Генри рывком встал из-за стола, смахнул прилипшие к щеке колбасные очистки, обтер лицо рукавом. Прозрение пути пришло. Лесенка спасения найдена. Осталось лишь за нее ухватиться.

Спал он или не спал? Утро сейчас или вечер? Бесцветная мгла... густеет... День уступает сумеркам. Манечка все не возвращается. А без нее – в лесенку не вцепиться. Генри шагал по комнате из угла в угол все быстрее. К беспокойству за Манино опоздание прибавилось еще одно яркое неудобство, которое он никак не мог назвать. В мыслях все было ясно. Затекшие шея, плечи и поясница – уже начали отходить. На разлом и грязь в квартире было плевать. Раз за разом Генри обходил небольшую комнатку, присматриваясь по углам и прислушиваясь в форточку.

Источник беспокойства был здесь, внутри, и впивался в самое сердце... Внезапно, под опрокинутым стулом, он обнаружил телефонную трубку. Генри встал на четвереньки. Она надрывно, прерывисто гудела. Схватив за шнур, Генри сумел вытянуть телефон. Его корпус был надвое расколот, но еще держался. Генри собрал телефон в охапку, прижал к груди и стал оглядываться, пятиться – куда бы поставить, а потом размахивать ногами, расчищая место на полу. Генри уже почти утвердил телефон, стоя перед ним на коленях, как его изломанное пластмассовое тельце вдруг ожило трещоткой звонка. Еще нерешительно, Генри поднес трубку к уху, но, услышав Манин голос, рывком вскочил так, что телефон разломился и, повиснув на шнуре и проводах, жалко забился под коленями.

Уже плевать – в самом Генри трещина затянулась и срослась, едва Маня выговорила, узнав в ответе его голос:

– Приезжай ко мне.

Когда Манечка бросила трубку, Генри с размаху швырнул телефон в стену.

Жизнь спасительно укрыта. Черта под предшествующим ей черновиком – под всеми разом страницами – подведена!

 

Когда Генри вошел в Манину квартиру, замок входной двери был предупредительно открыт, сама она небрежно отворена, как раз настолько, чтобы в глаза бросилось полное отсутствие света. У Генри, конечно, мелькнули недобрые мысли, но он сразу отбросил их – невозможно! Пытка не может продолжаться бесконечно: бог, их бог, остановит. Войдя в прихожую, Генри так же тихонько прикрыл за собой дверь, неплотно – не посмел хлопнуть, щелкнуть замком, нарушить тишину. Ослепленный темнотой, он не отважился включить свет. Тишь и тьма в Маниной квартире были неотъемлемой музыкой чего-то высшего, влекущего, куда он спешил окунуться. Нарушить их – отвратительное кощунство и святотатство.
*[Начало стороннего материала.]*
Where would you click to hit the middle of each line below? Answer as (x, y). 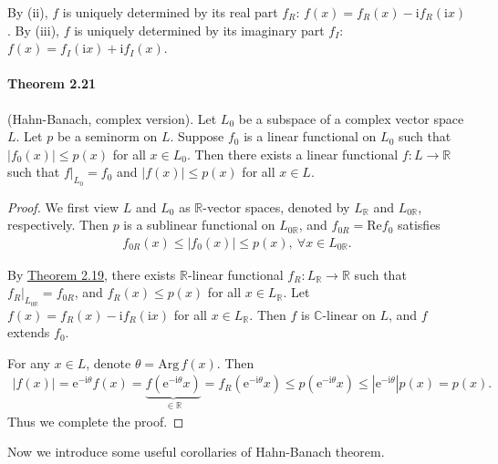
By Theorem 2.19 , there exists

В прихожей Генри долго стоял окаменев: глаза никогда бы не привыкли к такой кромешной темноте, если бы иногда впереди по коридору в далеких, как луна, комнатах не скакали взлохмаченные занавесками зайчики автомобильных фар, разбрасывая белые туманные клочья, чем-то напоминающие свет. Иногда они прыгали в коридор и скатывались до прихожей – жадно вылавливая эти отсветы, Генри прокладывал себе путь. Квартира была знакома. В ней еще не вымерли приметы, по которым Генри мог двигаться безошибочно: только самые отвратительные, самые позорные улики были прибраны Манечкой, основные же следы – сохранились.
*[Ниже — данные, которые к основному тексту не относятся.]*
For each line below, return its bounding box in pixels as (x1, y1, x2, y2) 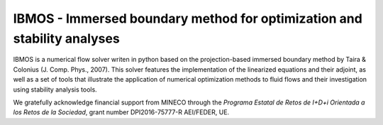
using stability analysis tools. (13, 85, 97, 94)
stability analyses (13, 31, 120, 46)
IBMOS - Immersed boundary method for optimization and (13, 11, 363, 26)
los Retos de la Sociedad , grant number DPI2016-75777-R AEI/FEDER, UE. (13, 108, 230, 116)
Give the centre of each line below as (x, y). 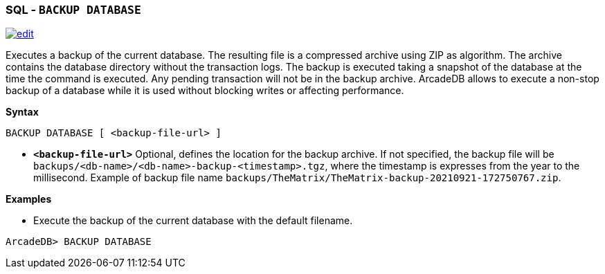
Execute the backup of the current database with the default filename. (193, 221)
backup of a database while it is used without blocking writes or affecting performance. (205, 91)
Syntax (22, 112)
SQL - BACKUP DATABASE (73, 10)
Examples (29, 199)

Беззвучно, незряче, бестелесно он двинулся в ту комнату, где прячется Маня. Откуда начался ее бег.

Когда Генри проник туда, то не заметил Манечки. Первые несколько шагов ему еще удавалось отгонять от себя эхо звучавших у незапертой входной двери нехороших предчувствий, но потом они прорвали слабую запруду заверений, что мучениям должен быть конец – снесли хлипкие завесы счастья и вырвались звериным ревом прямо посредине комнаты:

– Манечка?! Маня!

И сразу он заметил Манечку. Слава богу, что она вышла из укрытия за шторой, неразличимая прежде под твердыми и тяжелыми, словно столбы, складками. Манечка явилась, нарушив разом все установленные себе каноны, которым Генри пытался неотступно следовать: штора зазвенела кольцами, зашуршала тканью, рассекла неподвижный воздух широким, как крылья бабочки, взмахом, штора хлопнула по подоконнику – нарушив запрет на прикосновения, запрет на наличие во всех телах и предметах – плоти, штора бесстыдно приоткрыла свет – для избавленных давно от зрения глаз обычное слабое уличное свечение стало невыносимой вспышкой. Сама Маня перечеркнула то, что Генри уже считал своей религией.
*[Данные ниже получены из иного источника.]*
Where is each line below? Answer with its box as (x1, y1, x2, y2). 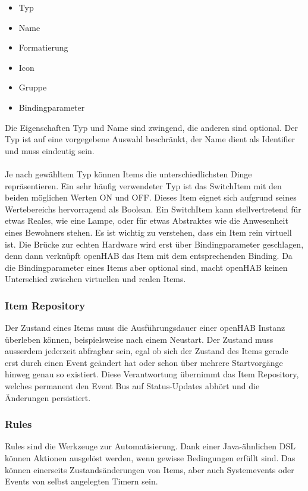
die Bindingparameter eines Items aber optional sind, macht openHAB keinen (5, 261, 288, 273)
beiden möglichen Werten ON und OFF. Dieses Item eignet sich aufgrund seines (5, 191, 297, 204)
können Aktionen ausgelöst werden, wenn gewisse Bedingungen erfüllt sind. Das (5, 452, 296, 464)
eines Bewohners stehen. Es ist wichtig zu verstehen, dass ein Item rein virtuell (5, 226, 292, 238)
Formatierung (18, 41, 68, 54)
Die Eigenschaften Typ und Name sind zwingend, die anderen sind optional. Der (5, 121, 298, 133)
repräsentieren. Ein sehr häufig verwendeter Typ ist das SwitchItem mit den (5, 179, 282, 192)
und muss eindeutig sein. (5, 144, 95, 157)

Генри простоял бы долго, остолбенев – но Маня спасла его. Штора взлетела и упала, звуки вздрогнули и погасли, светлая улица мелькнула и пропала, как завлекающая бесстыдная нагота – и все. Вернулось прежнее.

Маня стояла вполоборота к нему в том самом дальнем углу комнаты, где начали рвать с нее одежду. Стояла, не шелохнувшись, и молчала. Генри даже не чувствовал на себе ее глаз – она не смотрела на него. И он – разве можно то, что видел, объяснить зрением, окончательно погасшим, совершенно беспомощным среди вернувшейся тьмы, тем более – запрещенным зрением? Нет, но Генри видел: обволакивая, ощупывая, облизывая непонятными сверхъестественными чувствами – гладкие пряди на стороны причесанных волос, ледяной склон лба, лепную кайму бровей, опаснейший перекресток переносицы, пружинистые листья век, выпуклую гальку глаз, острое лезвие носа, мягкие поляны щек, вулканические жерла ноздрей, песочные дюны губ и острый скалистый мыс подбородка, который вместе с далеко заброшенными в море валунами скул нависал над бездной – двигаться к ней вниз по бархатистым отмелям шеи было заманчиво, но гибельно, но... еще невозможно. Океан, даже прибрежный и ручной – неприветлив во мраке... Генри не смог пересилить себя. Достаточно и того, куда отважился заглянуть.

Мелкими, почти незаметными шажками, напоминающими скорее скольжение, Генри двинулся к Мане. Ему понадобилось, наверное, несколько минут, прежде чем на расстоянии вытянутой руки он наконец разглядел во мраке ее силуэт и почувствовал на щеках ее тепло. Тепло Манечки было потрясающим, резким, почти ощутимым на запах жаром. Ее силуэт напоминал выступающую из мрака гладкую птицу, на которой ни единого перышка не вздыблено, не распушено ни единого хохолка, ни единого когтя не выпущено наружу.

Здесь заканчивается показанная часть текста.